I've been using the Jooq generated code pattern for queries like:
List<Model> results =
dsl.selectFrom(TABLE_NAME)
.where(TABLE_NAME.ID.eq(id))
.fetchInto(Model.class);
This along with a RecordMapperProvider to determine which RecordMapper gets used based on the table and model class:
RecordMapperProvider recordMapperProvider = new RecordMapperProvider() {
@Override
public <R extends Record, E> RecordMapper<R, E> provide(final RecordType<R> recordType,
final Class<? extends E> type) {
return (RecordMapper<R, E>) recordMappers.getOrDefault(new RecordMapperKey(recordType, type),
new DefaultRecordMapper<>(recordType, type));
}
};
This is an example of what I'm trying to accomplish:
List<Model> results =
dsl.select(TABLE_NAME.fields())
.distinctOn(TABLE_NAME.DIFF_COL)
.from(TABLE_NAME)
.where(buildConditions(criteria))
.orderBy(TABLE_NAME.PKEY_COL,
TABLE_NAME.TS_COL.desc())
fetchInto(Model.class);
The new query includes the distinctOn component and it is changing the RecordType being passed into the RecordMapperProvider. This new RecordType doesn't match the generated code any longer.
My question is: Is there is a solution where I can keep the original RecordType from the generated code and still use this RecordMapperProvider pattern while using distinctOn in the query?

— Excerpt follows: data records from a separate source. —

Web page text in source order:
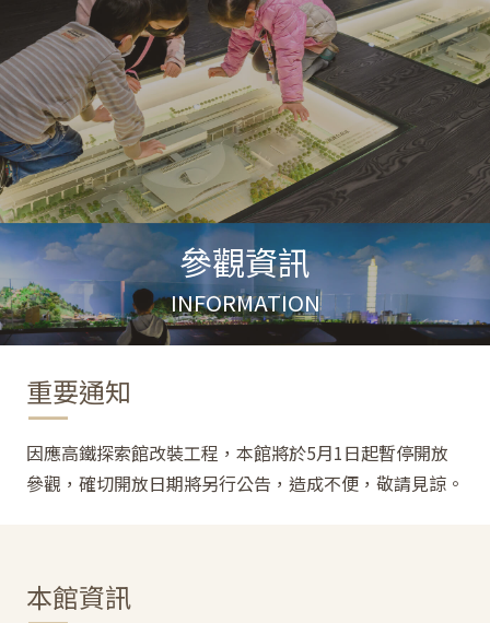
參觀資訊
INFORMATION
重要通知
因應高鐵探索館改裝工程，本館將於5月1日起暫停開放
參觀，確切開放日期將另行公告，造成不便，敬請見諒。
本館資訊
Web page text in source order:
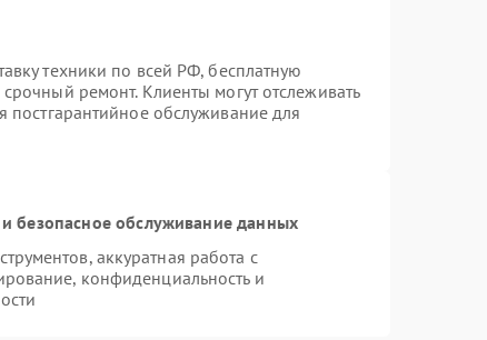
техники по всей РФ, бесплатную
ремонт. Клиенты могут отслеживать
постгарантийное обслуживание для
безопасное обслуживание данных
аккуратная работа с
конфиденциальность и
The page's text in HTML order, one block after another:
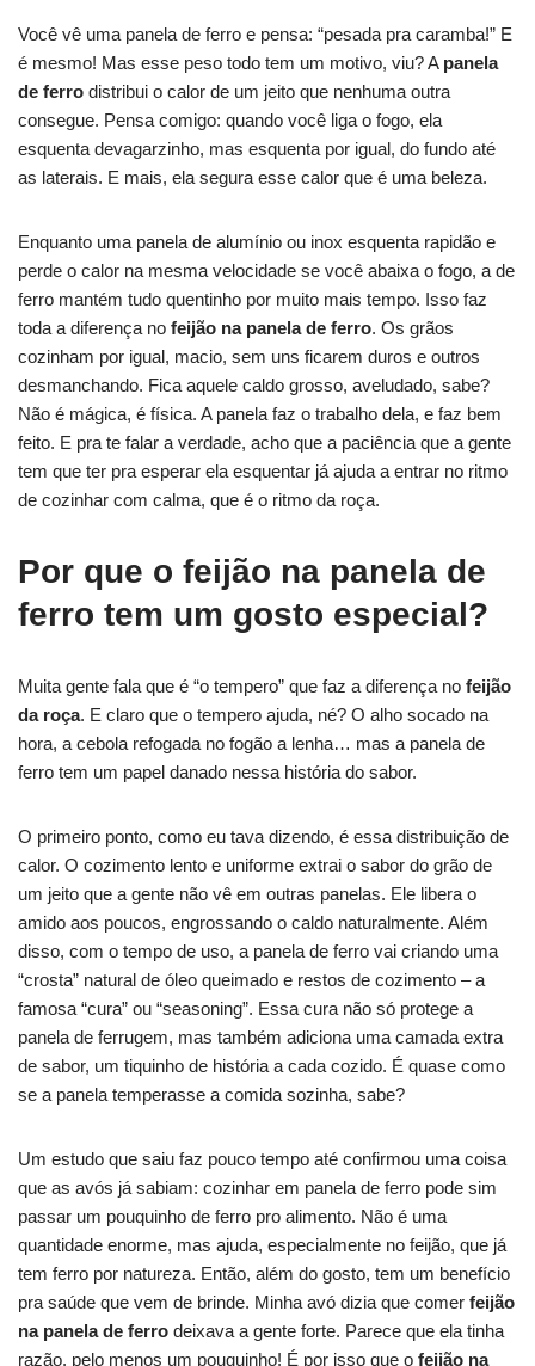
Você vê uma panela de ferro e pensa: “pesada pra caramba!” E
é mesmo! Mas esse peso todo tem um motivo, viu? A panela
de ferro distribui o calor de um jeito que nenhuma outra
consegue. Pensa comigo: quando você liga o fogo, ela
esquenta devagarzinho, mas esquenta por igual, do fundo até
as laterais. E mais, ela segura esse calor que é uma beleza.
Enquanto uma panela de alumínio ou inox esquenta rapidão e
perde o calor na mesma velocidade se você abaixa o fogo, a de
ferro mantém tudo quentinho por muito mais tempo. Isso faz
toda a diferença no feijão na panela de ferro. Os grãos
cozinham por igual, macio, sem uns ficarem duros e outros
desmanchando. Fica aquele caldo grosso, aveludado, sabe?
Não é mágica, é física. A panela faz o trabalho dela, e faz bem
feito. E pra te falar a verdade, acho que a paciência que a gente
tem que ter pra esperar ela esquentar já ajuda a entrar no ritmo
de cozinhar com calma, que é o ritmo da roça.
Por que o feijão na panela de
ferro tem um gosto especial?
Muita gente fala que é “o tempero” que faz a diferença no feijão
da roça. E claro que o tempero ajuda, né? O alho socado na
hora, a cebola refogada no fogão a lenha… mas a panela de
ferro tem um papel danado nessa história do sabor.
O primeiro ponto, como eu tava dizendo, é essa distribuição de
calor. O cozimento lento e uniforme extrai o sabor do grão de
um jeito que a gente não vê em outras panelas. Ele libera o
amido aos poucos, engrossando o caldo naturalmente. Além
disso, com o tempo de uso, a panela de ferro vai criando uma
“crosta” natural de óleo queimado e restos de cozimento – a
famosa “cura” ou “seasoning”. Essa cura não só protege a
panela de ferrugem, mas também adiciona uma camada extra
de sabor, um tiquinho de história a cada cozido. É quase como
se a panela temperasse a comida sozinha, sabe?
Um estudo que saiu faz pouco tempo até confirmou uma coisa
que as avós já sabiam: cozinhar em panela de ferro pode sim
passar um pouquinho de ferro pro alimento. Não é uma
quantidade enorme, mas ajuda, especialmente no feijão, que já
tem ferro por natureza. Então, além do gosto, tem um benefício
pra saúde que vem de brinde. Minha avó dizia que comer feijão
na panela de ferro deixava a gente forte. Parece que ela tinha
razão, pelo menos um pouquinho! É por isso que o feijão na

I've traversed the Jooq library to see how the RecordType objects are compared and found that their equality is based on the set of fields returned in the query. I'm thinking that if I can use a new comparator that would determine if one RecordType is a subset of another RecordType then it would still work. But, I'm finding that the Fields in the original query with the generated code don't match what is being returned in the query using distinctOn.